#### Problem statement
The reply to the records below should contain exactly the lines from the line with "Training the Model: (82, 40)" through the line with "Model Constraints (68, 432)", and nothing besides.

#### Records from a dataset
----

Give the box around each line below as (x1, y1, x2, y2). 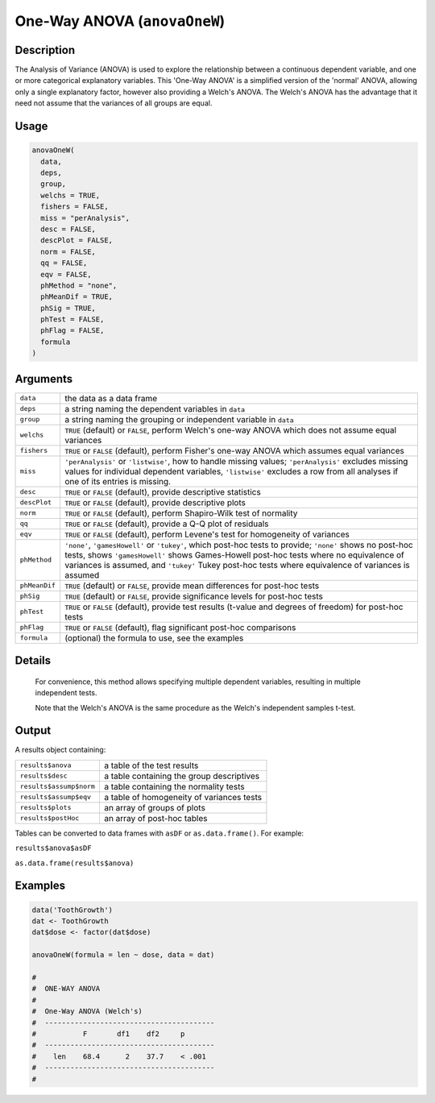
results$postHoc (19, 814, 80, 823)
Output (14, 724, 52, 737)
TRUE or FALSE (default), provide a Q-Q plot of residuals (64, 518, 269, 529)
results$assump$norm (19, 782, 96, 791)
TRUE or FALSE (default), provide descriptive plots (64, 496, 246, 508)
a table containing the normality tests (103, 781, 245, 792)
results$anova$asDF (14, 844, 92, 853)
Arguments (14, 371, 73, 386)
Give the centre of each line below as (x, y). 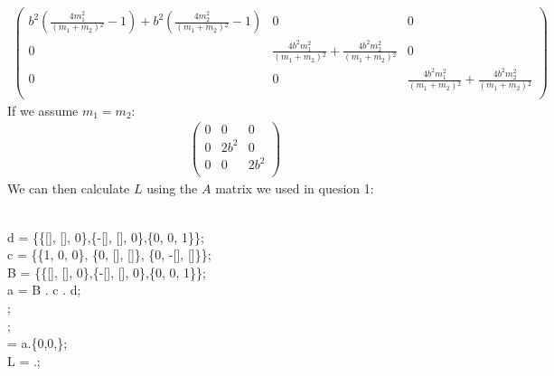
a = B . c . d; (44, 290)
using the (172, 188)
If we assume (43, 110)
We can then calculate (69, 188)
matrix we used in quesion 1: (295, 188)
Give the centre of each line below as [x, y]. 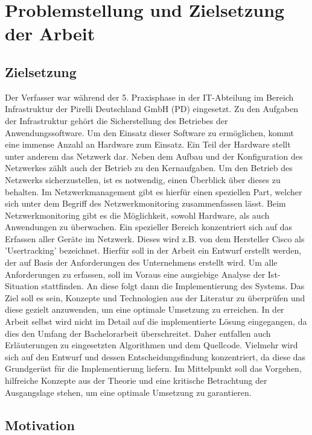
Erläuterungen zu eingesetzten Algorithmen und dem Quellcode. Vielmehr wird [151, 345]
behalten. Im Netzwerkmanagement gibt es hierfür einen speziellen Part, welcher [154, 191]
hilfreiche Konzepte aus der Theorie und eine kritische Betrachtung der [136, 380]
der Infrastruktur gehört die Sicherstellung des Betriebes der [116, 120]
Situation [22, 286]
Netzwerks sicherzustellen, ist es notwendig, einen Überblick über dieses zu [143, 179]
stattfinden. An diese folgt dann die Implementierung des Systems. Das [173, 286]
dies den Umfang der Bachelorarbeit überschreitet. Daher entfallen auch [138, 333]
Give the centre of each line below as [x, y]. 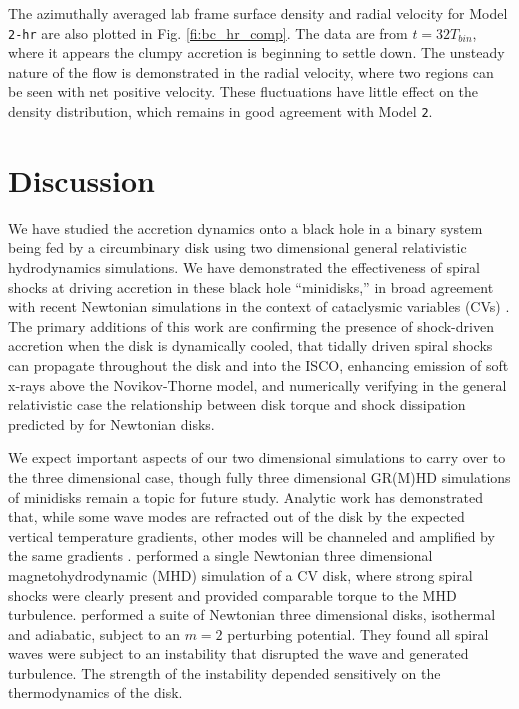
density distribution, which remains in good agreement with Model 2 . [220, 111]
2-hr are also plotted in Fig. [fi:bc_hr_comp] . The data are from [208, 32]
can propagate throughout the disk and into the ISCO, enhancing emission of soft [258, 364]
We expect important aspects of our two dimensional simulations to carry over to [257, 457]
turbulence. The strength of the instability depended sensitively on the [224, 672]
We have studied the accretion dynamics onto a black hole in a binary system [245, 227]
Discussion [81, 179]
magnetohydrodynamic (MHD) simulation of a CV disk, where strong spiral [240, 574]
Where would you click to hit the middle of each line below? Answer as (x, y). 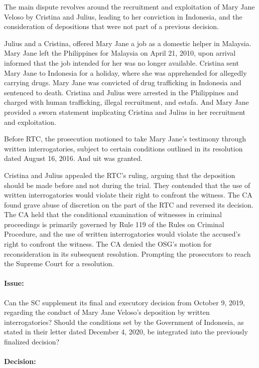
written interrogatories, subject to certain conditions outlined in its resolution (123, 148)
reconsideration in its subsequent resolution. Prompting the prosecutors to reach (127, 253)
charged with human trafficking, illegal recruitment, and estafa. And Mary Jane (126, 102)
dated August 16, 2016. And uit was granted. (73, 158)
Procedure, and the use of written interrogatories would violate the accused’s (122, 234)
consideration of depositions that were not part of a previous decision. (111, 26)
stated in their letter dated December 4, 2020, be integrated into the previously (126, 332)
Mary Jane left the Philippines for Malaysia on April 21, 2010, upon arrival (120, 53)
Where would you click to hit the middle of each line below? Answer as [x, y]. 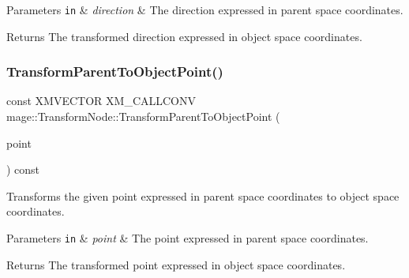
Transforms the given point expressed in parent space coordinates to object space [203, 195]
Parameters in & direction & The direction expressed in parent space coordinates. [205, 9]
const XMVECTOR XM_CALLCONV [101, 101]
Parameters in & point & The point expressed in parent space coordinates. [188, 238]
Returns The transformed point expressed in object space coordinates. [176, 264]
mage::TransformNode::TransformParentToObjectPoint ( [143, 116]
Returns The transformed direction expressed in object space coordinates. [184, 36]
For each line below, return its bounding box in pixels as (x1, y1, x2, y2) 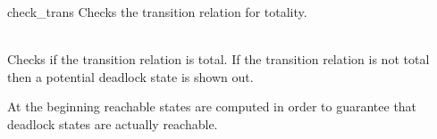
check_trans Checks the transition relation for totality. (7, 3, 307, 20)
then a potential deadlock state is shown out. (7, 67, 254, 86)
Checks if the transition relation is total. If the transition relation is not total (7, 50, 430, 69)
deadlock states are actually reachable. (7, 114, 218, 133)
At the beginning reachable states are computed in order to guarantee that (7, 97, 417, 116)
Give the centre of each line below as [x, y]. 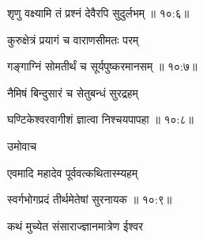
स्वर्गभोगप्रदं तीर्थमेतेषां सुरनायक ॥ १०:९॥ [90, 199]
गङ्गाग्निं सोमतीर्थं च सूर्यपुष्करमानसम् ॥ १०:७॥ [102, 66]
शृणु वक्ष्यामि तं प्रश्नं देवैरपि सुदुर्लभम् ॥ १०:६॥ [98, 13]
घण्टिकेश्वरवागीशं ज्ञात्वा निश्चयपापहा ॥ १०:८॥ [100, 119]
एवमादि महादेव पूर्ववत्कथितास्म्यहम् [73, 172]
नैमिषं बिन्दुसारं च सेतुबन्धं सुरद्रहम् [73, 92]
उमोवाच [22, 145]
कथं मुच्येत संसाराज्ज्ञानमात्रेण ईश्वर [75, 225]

----

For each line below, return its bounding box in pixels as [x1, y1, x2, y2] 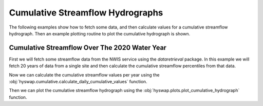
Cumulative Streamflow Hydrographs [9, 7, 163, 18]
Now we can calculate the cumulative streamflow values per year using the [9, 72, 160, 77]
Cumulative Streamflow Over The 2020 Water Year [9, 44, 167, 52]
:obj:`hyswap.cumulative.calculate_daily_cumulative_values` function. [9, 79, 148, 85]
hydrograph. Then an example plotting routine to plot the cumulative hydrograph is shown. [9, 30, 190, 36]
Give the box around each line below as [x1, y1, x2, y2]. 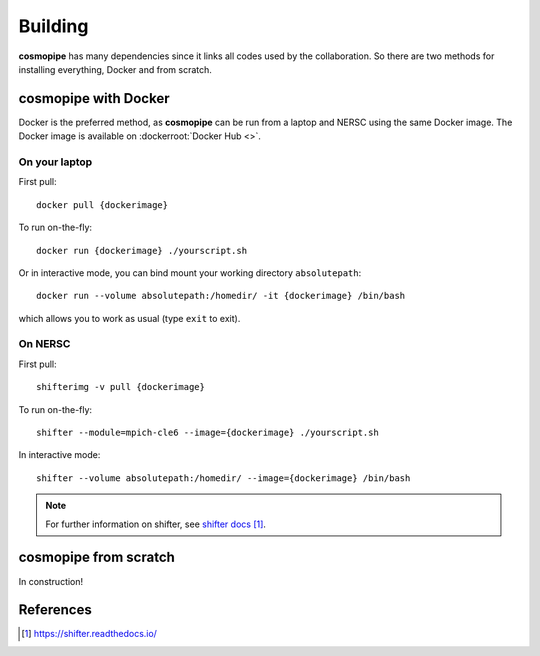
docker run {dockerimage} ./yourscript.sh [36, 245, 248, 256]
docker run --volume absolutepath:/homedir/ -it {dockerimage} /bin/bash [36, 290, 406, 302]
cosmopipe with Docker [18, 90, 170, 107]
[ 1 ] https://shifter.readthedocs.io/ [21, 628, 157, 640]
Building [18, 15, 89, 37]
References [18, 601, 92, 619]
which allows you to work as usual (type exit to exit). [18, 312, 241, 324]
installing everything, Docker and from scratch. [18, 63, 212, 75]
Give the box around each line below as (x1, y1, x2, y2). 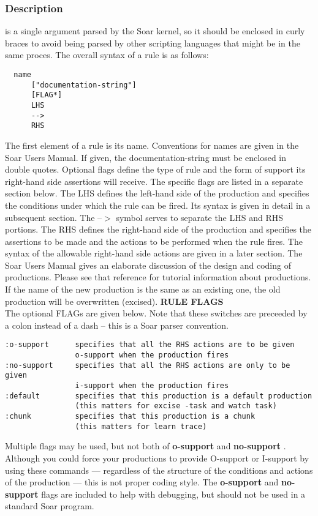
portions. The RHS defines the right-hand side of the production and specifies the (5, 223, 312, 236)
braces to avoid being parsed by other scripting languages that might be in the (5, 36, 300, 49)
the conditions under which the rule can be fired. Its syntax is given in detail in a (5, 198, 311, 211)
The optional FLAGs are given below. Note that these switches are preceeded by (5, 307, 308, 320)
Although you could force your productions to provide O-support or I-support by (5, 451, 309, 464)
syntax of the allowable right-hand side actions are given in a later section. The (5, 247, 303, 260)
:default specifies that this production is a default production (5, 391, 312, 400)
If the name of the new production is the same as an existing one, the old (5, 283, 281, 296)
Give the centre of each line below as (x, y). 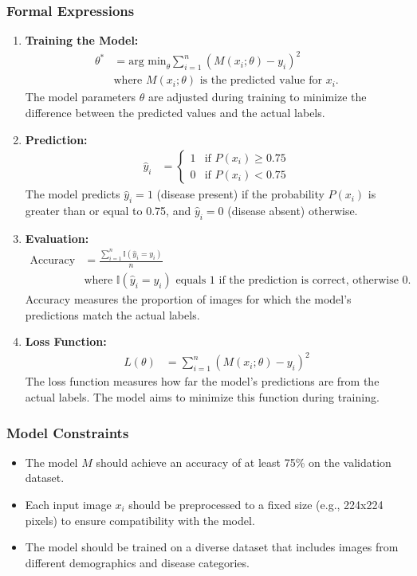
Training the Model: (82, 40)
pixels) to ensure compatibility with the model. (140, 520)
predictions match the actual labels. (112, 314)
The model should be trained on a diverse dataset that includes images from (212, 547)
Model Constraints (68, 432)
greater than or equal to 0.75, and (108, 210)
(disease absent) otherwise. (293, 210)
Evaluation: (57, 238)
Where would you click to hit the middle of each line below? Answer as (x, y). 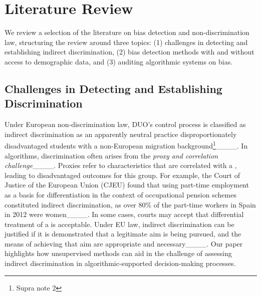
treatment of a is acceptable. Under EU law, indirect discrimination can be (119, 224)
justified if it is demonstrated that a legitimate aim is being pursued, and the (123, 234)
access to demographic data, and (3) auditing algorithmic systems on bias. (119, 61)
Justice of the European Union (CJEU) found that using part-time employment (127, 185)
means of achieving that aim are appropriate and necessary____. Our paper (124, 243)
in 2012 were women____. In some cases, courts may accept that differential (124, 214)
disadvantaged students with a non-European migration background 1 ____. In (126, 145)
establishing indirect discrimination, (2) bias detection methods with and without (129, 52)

----

#### Written solution
Training the Model: (82, 40)
pixels) to ensure compatibility with the model. (140, 520)
predictions match the actual labels. (112, 314)
The model should be trained on a diverse dataset that includes images from (212, 547)
Model Constraints (68, 432)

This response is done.